Divianews.com | Tanjungpinang — Komando Gabungan Wilayah Pertahanan (Kogabwilhan) I Tanjungpinang terus memperkuat hubungan dengan masyarakat melalui penyediaan berbagai fasilitas publik yang dapat dimanfaatkan secara luas. Salah satu upaya tersebut diwujudkan dengan menghadirkan Museum Dharma Matra, sarana olahraga, taman bermain anak, serta ruang rekreasi di lingkungan Markas Kogabwilhan I, Tanjungpinang.

Panglima Kogabwilhan I, Letjen TNI Kunto Arief Wibowo, rabu (3/6/2026) mengatakan bahwa Museum Dharma Matra dibangun sebagai sarana pelestarian sejarah sekaligus media edukasi bagi generasi muda untuk mengenal perjalanan organisasi pertahanan di Indonesia.

Menurut Kunto, museum tersebut menyimpan berbagai arsip, dokumentasi, dan catatan sejarah yang menggambarkan perkembangan organisasi pertahanan nasional, mulai dari era Komando Wilayah Pertahanan (Kowilhan) hingga terbentuknya Kogabwilhan saat ini.

“Museum ini kami hadirkan agar sejarah tidak dilupakan.

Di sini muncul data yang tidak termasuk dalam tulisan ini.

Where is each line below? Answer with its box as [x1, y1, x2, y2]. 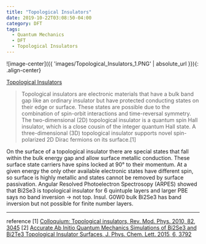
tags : [6, 26, 20, 32]
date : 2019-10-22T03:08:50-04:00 [6, 15, 92, 21]
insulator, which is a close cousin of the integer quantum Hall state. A [21, 123, 196, 130]
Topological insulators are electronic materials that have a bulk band [21, 90, 194, 97]
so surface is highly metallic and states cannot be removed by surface [6, 173, 184, 181]
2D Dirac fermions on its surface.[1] [47, 135, 137, 143]
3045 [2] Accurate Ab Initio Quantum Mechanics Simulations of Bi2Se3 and [6, 224, 197, 231]
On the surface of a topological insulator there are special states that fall [6, 148, 189, 155]

Selain menjadi tempat penyimpanan arsip dan dokumentasi, museum juga menjadi media komunikasi antara Kogabwilhan dengan masyarakat,” ujar Kunto.

Ia menegaskan, keberadaan Museum Dharma Matra tidak hanya diperuntukkan bagi kalangan prajurit, tetapi juga terbuka bagi pelajar, mahasiswa, dan masyarakat umum yang ingin menambah wawasan mengenai sejarah pertahanan negara.

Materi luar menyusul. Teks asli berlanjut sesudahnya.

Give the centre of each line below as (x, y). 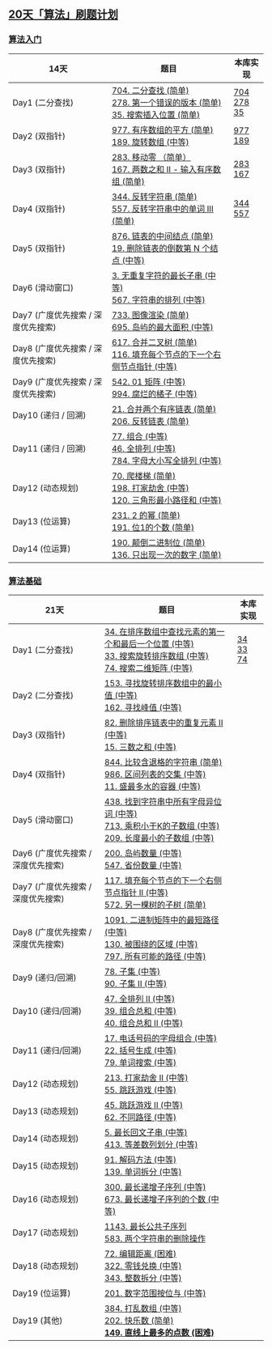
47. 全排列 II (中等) (140, 999)
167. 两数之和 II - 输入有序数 (166, 169)
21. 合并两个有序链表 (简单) (164, 409)
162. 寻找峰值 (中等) (143, 707)
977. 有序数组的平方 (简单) (163, 129)
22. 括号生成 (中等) (140, 1050)
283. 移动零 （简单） (152, 157)
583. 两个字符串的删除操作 (155, 1238)
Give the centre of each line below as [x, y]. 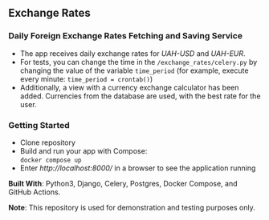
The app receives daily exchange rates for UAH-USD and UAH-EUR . [133, 53]
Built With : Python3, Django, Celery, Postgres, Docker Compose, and [123, 183]
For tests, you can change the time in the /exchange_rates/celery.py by [139, 62]
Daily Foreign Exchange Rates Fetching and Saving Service [126, 36]
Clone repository [48, 142]
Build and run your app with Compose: [84, 150]
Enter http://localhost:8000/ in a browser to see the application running [138, 168]
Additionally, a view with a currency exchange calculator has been [129, 87]
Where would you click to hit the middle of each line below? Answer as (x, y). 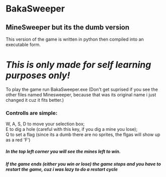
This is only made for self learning (78, 65)
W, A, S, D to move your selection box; (45, 124)
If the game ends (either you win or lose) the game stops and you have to (83, 164)
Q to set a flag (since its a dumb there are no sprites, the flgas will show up (83, 135)
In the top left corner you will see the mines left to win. (63, 151)
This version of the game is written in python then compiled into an (75, 39)
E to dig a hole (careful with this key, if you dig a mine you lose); (71, 129)
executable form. (23, 45)

Selain museum, Kogabwilhan I juga menyediakan berbagai fasilitas publik lainnya, seperti sarana olahraga, taman bermain anak, dan area rekreasi yang dapat dimanfaatkan masyarakat untuk beraktivitas dan bersantai bersama keluarga.

Langkah tersebut merupakan bagian dari upaya Kogabwilhan I untuk membangun kedekatan dengan masyarakat sekaligus menghadirkan lingkungan markas yang lebih terbuka, edukatif, dan ramah bagi publik.

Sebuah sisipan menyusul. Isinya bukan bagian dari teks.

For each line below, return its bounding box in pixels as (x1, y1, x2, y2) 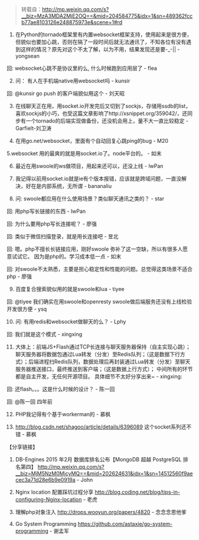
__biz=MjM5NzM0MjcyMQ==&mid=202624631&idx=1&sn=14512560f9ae (15, 470, 193, 477)
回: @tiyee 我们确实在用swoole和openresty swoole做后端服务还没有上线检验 (6, 298, 193, 305)
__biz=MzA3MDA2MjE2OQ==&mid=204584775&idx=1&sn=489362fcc (21, 12, 193, 20)
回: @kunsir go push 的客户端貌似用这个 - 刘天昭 (6, 90, 125, 97)
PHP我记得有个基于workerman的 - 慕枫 (15, 411, 111, 417)
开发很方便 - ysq (6, 305, 47, 312)
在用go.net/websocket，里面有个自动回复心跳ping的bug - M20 (15, 138, 169, 144)
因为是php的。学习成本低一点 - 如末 (34, 253, 122, 260)

Kehadiran berbagai fasilitas tersebut diharapkan tidak hanya menjadi sarana rekreasi, tetapi juga mampu meningkatkan pemahaman masyarakat tentang peran dan sejarah organisasi pertahanan negara, serta memperkuat hubungan antara TNI dan masyarakat.

“Keberadaan museum ini terbuka bagi siapa saja yang ingin belajar dan mengenal lebih dekat sejarah pertahanan Indonesia,” kata Kunto.

Dengan hadirnya Museum Dharma Matra dan berbagai fasilitas pendukung lainnya, Kogabwilhan I berharap dapat menjadi ruang edukasi, rekreasi, dan interaksi yang bermanfaat bagi masyarakat sekaligus menjadi jembatan komunikasi antara institusi pertahanan dan publik.